Cinquantaquattro furono gli esemplari consegnati all’Aeronautica Militare a partire dal 1978 e, di questi,  la maggioranza ai due gruppi volo della 46° Brigata aerea di Pisa. Quattro, invece, furono assegnati al 14° Stormo per operazioni di Radio-Misure. A rotazione molti “Gigioni” sono passati per le mani dei piloti della Sperimentale che, oltre a continuare negli anni a sviluppare nuovi sistemi e aggiornamenti, lo hanno sempre portato nel mondo ai vari Air Show dimostrando, con manovre estremamente atipiche per un aereo cargo, le eccellenti doti acrobatiche e di STOL che il G-222 ha sempre vantato.
I maggiori successi del G-222 derivano proprio dalla sua capacità di operare su piste cortissime e poco preparate come dimostrato durante l’operazione INTERFET, a Timor Est, dove i velivoli furono gli unici in grado di operare sulla pista di Suai (905mt di lunghezza). Vincitore per ben due volte, con l’equipaggio della Sperimentale, del prestigioso “Royal International Air Tattoo” per le sue doti acrobatiche e sempre in primo piano ad ogni air show al quale ha partecipato negli anni, ha concluso la sua lunga carriera nell’AMI il 10 settembre 2005 con uno spettacolare show tattico. Gli ultimi esemplari hanno continuato a volare sotto le insegne di Icaro (Reparto Sperimentale Volo)  e del Lupo (46a Aerobrigata) ancora diversi anni, prima di essere completamente sostituiti dai C-27J Spartan.

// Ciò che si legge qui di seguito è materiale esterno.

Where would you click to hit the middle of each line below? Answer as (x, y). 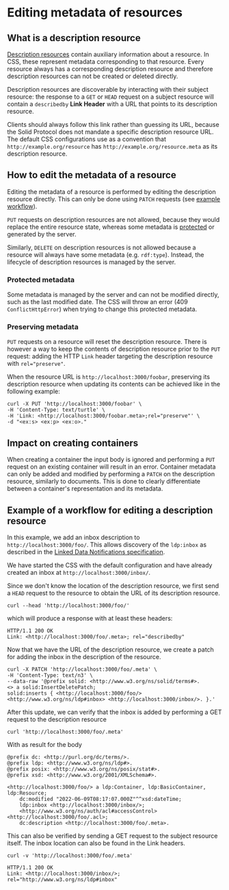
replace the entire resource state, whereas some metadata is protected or (111, 227)
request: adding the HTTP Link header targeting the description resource (110, 356)
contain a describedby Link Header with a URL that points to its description (112, 104)
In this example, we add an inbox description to (73, 537)
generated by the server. (42, 234)
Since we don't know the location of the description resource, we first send (113, 586)
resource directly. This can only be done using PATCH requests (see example (114, 199)
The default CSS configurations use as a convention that (86, 139)
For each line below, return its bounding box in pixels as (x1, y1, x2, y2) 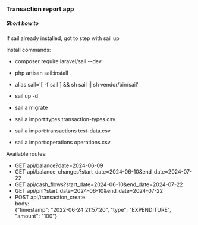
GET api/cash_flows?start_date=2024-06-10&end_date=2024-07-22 (14, 181, 183, 188)
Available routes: (6, 150, 47, 157)
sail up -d (14, 92, 39, 100)
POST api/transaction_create (14, 193, 86, 201)
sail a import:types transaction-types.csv (14, 115, 116, 122)
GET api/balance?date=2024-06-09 (14, 162, 103, 169)
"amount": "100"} (14, 212, 58, 220)
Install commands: (6, 46, 51, 53)
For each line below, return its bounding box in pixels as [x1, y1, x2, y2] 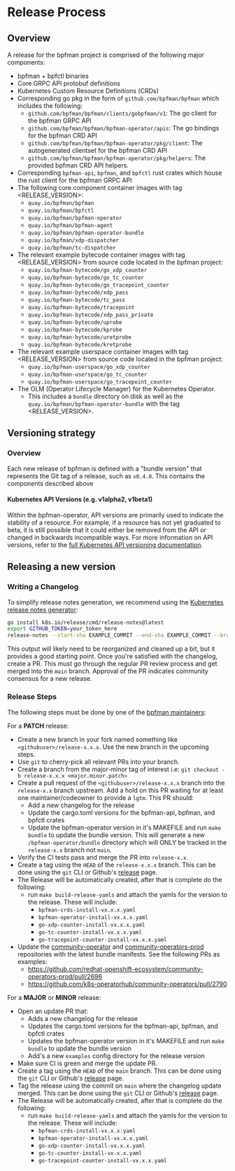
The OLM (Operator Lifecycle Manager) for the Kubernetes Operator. [17, 385, 215, 393]
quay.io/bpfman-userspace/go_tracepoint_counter [27, 379, 173, 386]
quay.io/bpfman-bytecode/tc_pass [27, 297, 126, 304]
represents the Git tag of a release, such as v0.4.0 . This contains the [7, 471, 205, 480]
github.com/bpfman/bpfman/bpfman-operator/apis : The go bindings [27, 124, 220, 132]
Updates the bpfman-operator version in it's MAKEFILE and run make [27, 1036, 225, 1045]
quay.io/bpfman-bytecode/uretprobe [27, 334, 131, 341]
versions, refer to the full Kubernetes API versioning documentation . [7, 541, 203, 549]
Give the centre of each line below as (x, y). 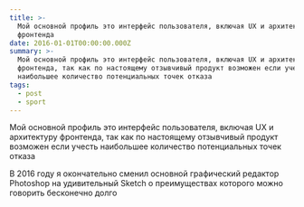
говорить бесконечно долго (63, 193)
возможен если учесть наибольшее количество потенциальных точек (146, 146)
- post (30, 93)
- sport (32, 102)
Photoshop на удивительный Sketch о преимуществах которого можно (146, 183)
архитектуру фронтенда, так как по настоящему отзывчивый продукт (144, 137)
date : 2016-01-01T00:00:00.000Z (70, 43)
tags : (19, 85)
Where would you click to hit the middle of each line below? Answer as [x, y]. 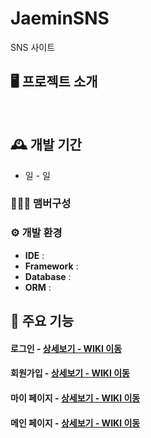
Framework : [51, 266]
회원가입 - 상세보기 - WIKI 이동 [70, 373]
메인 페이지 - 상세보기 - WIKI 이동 [75, 423]
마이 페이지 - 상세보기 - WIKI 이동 [75, 398]
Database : [48, 276]
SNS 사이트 [33, 47]
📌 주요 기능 [42, 321]
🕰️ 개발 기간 [46, 145]
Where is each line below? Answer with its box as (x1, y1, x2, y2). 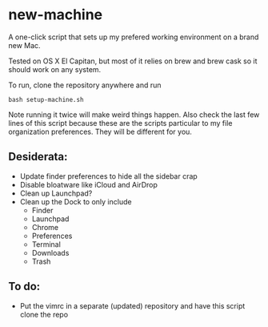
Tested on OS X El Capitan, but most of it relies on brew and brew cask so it (8, 56, 258, 66)
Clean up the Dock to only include (19, 196, 132, 206)
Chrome (31, 222, 58, 232)
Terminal (31, 239, 62, 249)
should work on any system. (8, 64, 102, 74)
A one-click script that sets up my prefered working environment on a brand (8, 32, 259, 42)
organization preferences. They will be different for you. (8, 127, 192, 136)
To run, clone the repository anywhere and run (8, 80, 162, 90)
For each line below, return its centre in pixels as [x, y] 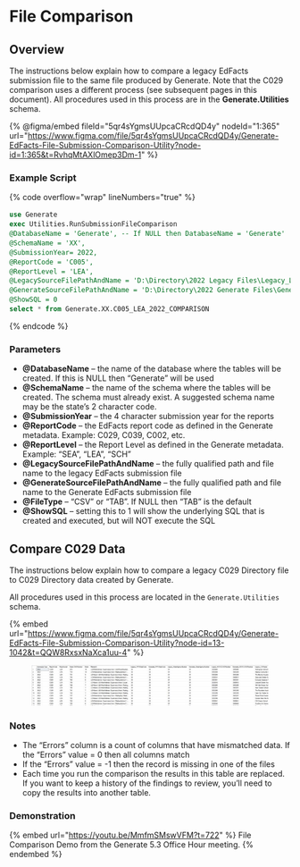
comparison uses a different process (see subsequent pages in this [133, 90]
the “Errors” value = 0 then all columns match [106, 754]
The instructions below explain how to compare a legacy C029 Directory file [149, 570]
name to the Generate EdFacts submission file [107, 492]
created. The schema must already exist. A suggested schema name [148, 397]
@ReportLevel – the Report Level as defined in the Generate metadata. [153, 445]
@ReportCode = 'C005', [51, 262]
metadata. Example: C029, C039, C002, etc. [104, 435]
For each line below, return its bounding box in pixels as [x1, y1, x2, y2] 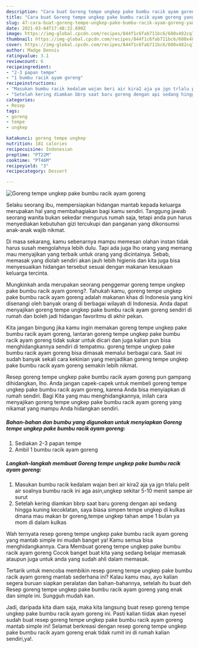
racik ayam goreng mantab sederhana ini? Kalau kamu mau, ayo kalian [6, 573, 178, 580]
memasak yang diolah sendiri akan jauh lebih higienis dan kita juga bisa [6, 257, 181, 264]
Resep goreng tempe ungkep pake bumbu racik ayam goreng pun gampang [6, 373, 191, 380]
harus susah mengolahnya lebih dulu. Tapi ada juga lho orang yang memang [6, 244, 192, 252]
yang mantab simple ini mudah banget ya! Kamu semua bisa [6, 536, 153, 544]
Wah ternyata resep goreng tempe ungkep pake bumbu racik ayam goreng [6, 531, 188, 538]
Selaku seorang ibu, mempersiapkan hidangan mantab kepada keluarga [6, 201, 181, 208]
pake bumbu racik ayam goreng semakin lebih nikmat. [6, 362, 138, 369]
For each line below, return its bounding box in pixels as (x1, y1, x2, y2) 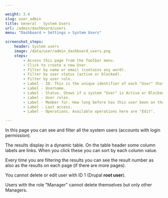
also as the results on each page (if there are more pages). (5, 162, 126, 168)
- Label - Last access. (23, 104, 72, 109)
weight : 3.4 (5, 11, 30, 16)
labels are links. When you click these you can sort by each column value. (5, 147, 157, 153)
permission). (5, 132, 31, 138)
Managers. (5, 187, 27, 193)
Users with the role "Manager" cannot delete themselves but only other (5, 182, 152, 188)
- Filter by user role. (23, 76, 72, 81)
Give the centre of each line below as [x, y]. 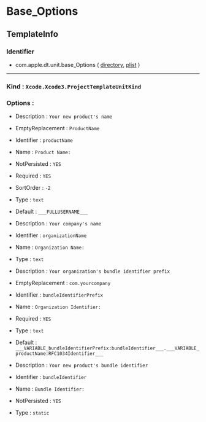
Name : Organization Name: [50, 248]
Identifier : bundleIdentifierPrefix [59, 295]
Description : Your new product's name [64, 116]
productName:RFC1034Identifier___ [59, 354]
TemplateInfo [32, 34]
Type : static [32, 413]
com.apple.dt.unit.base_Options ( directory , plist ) [78, 64]
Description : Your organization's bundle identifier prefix [93, 271]
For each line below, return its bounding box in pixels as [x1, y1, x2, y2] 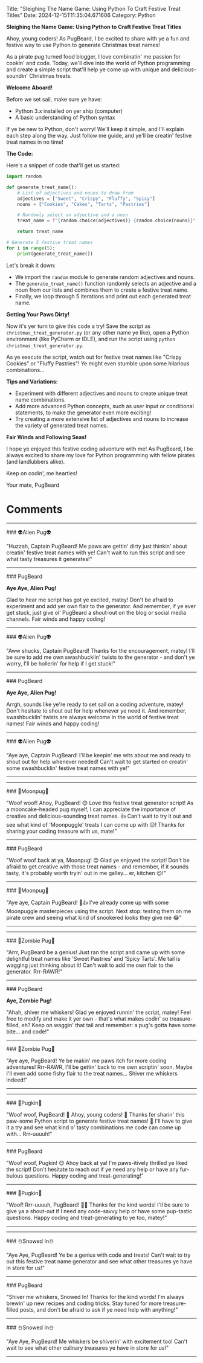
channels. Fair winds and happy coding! [6, 615, 106, 623]
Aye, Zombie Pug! [6, 996, 52, 1004]
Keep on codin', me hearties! [6, 469, 77, 476]
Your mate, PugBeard [6, 481, 59, 489]
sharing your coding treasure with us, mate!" [6, 827, 117, 835]
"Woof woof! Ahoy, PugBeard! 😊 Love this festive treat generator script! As [6, 799, 194, 806]
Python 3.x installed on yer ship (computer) [14, 107, 123, 114]
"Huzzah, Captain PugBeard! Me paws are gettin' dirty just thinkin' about [6, 542, 187, 550]

Utilizzatori Internazionali:
Nel 1990 il governo americano acquistò 10 G-222 rinominandoli C-27A “Chuck” per collegare gli aeroporti nella foresta di Panama. Dieci G-222L motorizzati Rolls Royce Tyne furono acquistati dall’aeronautica libica nel ’78. Alcuni esemplari furono venduti in Argentina, Nigeria, Somalia, Thailandia, Tunisia,Venezuela e, ultimamente, dieci G-222 Ex AMI sono stati ricondizionati e venduti all’Esercito Afgano.

Il Kit:

Direttamente derivata dal kit del C27J, la scatola del G-222 (N°1311) viene proposta da Italeri con la maggior parte delle stampate comuni, ma con la sostituzione degli sprue che contengono le gondole dei motori. Effettivamente la differenza “estetica” tra i due aerei è tutta lì, quindi è facilmente comprensibile la scelta della ditta di Calderara di Reno.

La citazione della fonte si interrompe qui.